Material supplied —
"""

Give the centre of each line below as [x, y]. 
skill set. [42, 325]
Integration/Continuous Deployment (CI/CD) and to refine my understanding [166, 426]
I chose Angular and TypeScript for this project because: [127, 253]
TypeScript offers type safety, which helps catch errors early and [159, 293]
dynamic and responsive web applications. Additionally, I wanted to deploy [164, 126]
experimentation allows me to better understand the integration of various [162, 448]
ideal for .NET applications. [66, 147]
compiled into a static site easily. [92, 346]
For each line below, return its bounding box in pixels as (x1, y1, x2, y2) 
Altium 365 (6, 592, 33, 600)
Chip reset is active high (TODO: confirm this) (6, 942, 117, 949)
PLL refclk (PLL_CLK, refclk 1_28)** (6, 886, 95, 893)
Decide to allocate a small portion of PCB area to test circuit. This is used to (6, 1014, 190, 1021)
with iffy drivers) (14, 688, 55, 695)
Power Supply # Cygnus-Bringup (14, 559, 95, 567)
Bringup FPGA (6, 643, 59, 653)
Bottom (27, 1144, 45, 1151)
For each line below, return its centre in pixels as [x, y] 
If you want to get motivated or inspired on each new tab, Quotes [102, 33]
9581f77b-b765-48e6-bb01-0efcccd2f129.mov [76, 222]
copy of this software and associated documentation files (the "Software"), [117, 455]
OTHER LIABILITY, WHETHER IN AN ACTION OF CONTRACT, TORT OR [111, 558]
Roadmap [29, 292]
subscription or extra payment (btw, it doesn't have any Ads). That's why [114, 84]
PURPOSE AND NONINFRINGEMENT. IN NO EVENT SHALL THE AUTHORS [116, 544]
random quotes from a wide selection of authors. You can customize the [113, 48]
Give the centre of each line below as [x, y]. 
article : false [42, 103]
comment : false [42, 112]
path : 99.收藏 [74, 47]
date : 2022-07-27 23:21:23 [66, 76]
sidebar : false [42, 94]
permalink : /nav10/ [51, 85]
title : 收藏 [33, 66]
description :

"""

Prompt —
Look over the listing. Pull out every line with the string "Bringup" in it.

Solution to this exercise —
Power Supply # Cygnus-Bringup (14, 559, 95, 567)
Bringup FPGA (6, 643, 59, 653)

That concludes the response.